* [Task goal] From the first line to the last, set down the material exactly and drop every picture.

※ ※ ※

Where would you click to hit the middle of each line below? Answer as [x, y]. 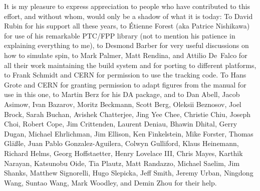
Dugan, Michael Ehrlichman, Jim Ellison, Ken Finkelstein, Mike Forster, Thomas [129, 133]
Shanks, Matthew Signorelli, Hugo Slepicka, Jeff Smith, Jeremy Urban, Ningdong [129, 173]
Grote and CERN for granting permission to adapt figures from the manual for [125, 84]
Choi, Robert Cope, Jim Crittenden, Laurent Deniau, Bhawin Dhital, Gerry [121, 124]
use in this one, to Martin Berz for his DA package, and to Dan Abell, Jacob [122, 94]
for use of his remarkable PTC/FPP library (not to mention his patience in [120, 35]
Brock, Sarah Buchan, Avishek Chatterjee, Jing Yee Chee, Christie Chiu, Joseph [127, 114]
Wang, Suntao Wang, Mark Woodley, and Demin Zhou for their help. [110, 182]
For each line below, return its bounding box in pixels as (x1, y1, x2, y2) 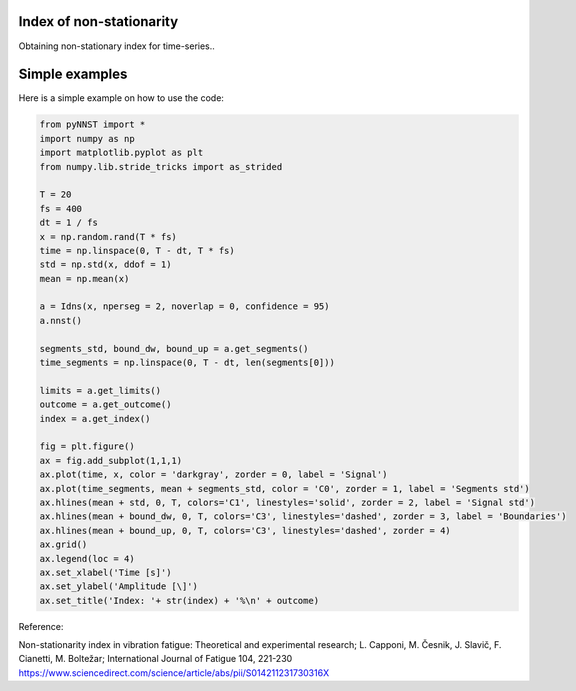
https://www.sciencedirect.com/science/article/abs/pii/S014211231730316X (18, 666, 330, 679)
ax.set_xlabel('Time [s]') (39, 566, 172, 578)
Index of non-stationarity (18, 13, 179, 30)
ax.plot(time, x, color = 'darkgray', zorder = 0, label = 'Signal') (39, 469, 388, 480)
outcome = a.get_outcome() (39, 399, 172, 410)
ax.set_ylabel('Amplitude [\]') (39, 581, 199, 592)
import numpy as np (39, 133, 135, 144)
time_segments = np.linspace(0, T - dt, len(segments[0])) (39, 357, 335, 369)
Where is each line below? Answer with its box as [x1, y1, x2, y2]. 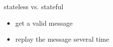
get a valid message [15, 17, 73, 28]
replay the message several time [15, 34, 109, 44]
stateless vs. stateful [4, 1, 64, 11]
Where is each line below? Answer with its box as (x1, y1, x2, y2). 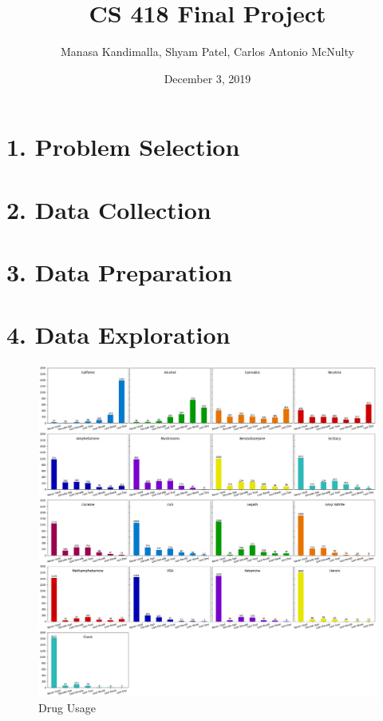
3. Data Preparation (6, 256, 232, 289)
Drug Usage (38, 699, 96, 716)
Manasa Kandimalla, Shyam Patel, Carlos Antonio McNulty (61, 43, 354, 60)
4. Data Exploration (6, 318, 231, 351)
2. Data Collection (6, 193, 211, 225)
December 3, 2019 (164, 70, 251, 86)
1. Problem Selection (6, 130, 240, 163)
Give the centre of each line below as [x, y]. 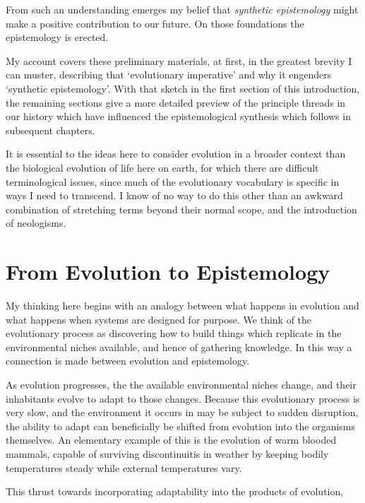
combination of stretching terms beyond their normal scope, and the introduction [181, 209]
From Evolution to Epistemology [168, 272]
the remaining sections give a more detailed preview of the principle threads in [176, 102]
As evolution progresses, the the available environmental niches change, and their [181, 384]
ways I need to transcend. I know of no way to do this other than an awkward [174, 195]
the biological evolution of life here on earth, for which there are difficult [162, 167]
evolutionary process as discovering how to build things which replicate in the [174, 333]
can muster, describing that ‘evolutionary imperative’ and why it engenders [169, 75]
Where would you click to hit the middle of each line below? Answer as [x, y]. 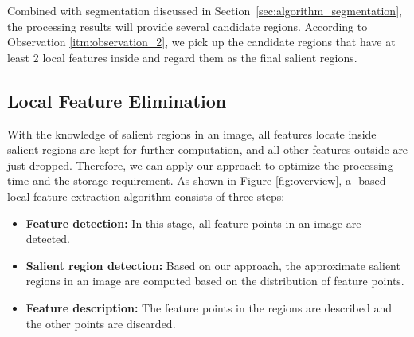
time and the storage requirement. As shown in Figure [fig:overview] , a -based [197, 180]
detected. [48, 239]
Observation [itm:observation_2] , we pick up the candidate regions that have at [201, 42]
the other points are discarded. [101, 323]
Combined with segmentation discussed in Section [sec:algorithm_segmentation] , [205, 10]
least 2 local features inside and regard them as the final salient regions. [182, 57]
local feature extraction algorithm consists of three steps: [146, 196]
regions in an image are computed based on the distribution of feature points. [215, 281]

※ ※ ※

* [Result below]
Where would you click to hit the middle of each line below? Answer as [x, y]. 
Dugan, Michael Ehrlichman, Jim Ellison, Ken Finkelstein, Mike Forster, Thomas [129, 133]
Shanks, Matthew Signorelli, Hugo Slepicka, Jeff Smith, Jeremy Urban, Ningdong [129, 173]
Grote and CERN for granting permission to adapt figures from the manual for [125, 84]
Choi, Robert Cope, Jim Crittenden, Laurent Deniau, Bhawin Dhital, Gerry [121, 124]
use in this one, to Martin Berz for his DA package, and to Dan Abell, Jacob [122, 94]
for use of his remarkable PTC/FPP library (not to mention his patience in [120, 35]
Brock, Sarah Buchan, Avishek Chatterjee, Jing Yee Chee, Christie Chiu, Joseph [127, 114]
Wang, Suntao Wang, Mark Woodley, and Demin Zhou for their help. [110, 182]
For each line below, return its bounding box in pixels as (x1, y1, x2, y2) 
https://www.sciencedirect.com/science/article/abs/pii/S014211231730316X (18, 666, 330, 679)
ax.set_xlabel('Time [s]') (39, 566, 172, 578)
Index of non-stationarity (18, 13, 179, 30)
ax.plot(time, x, color = 'darkgray', zorder = 0, label = 'Signal') (39, 469, 388, 480)
outcome = a.get_outcome() (39, 399, 172, 410)
ax.set_ylabel('Amplitude [\]') (39, 581, 199, 592)
import numpy as np (39, 133, 135, 144)
time_segments = np.linspace(0, T - dt, len(segments[0])) (39, 357, 335, 369)
Where is each line below? Answer with its box as [x1, y1, x2, y2]. 
get a valid message [15, 17, 73, 28]
replay the message several time [15, 34, 109, 44]
stateless vs. stateful [4, 1, 64, 11]
Where is each line below? Answer with its box as (x1, y1, x2, y2). 
3. Data Preparation (6, 256, 232, 289)
Drug Usage (38, 699, 96, 716)
Manasa Kandimalla, Shyam Patel, Carlos Antonio McNulty (61, 43, 354, 60)
4. Data Exploration (6, 318, 231, 351)
2. Data Collection (6, 193, 211, 225)
December 3, 2019 (164, 70, 251, 86)
1. Problem Selection (6, 130, 240, 163)
Give the centre of each line below as [x, y]. 
combination of stretching terms beyond their normal scope, and the introduction [181, 209]
From Evolution to Epistemology [168, 272]
the remaining sections give a more detailed preview of the principle threads in [176, 102]
As evolution progresses, the the available environmental niches change, and their [181, 384]
ways I need to transcend. I know of no way to do this other than an awkward [174, 195]
the biological evolution of life here on earth, for which there are difficult [162, 167]
evolutionary process as discovering how to build things which replicate in the [174, 333]
can muster, describing that ‘evolutionary imperative’ and why it engenders [169, 75]
Where would you click to hit the middle of each line below? Answer as [x, y]. 
time and the storage requirement. As shown in Figure [fig:overview] , a -based [197, 180]
detected. [48, 239]
Observation [itm:observation_2] , we pick up the candidate regions that have at [201, 42]
the other points are discarded. [101, 323]
Combined with segmentation discussed in Section [sec:algorithm_segmentation] , [205, 10]
least 2 local features inside and regard them as the final salient regions. [182, 57]
local feature extraction algorithm consists of three steps: [146, 196]
regions in an image are computed based on the distribution of feature points. [215, 281]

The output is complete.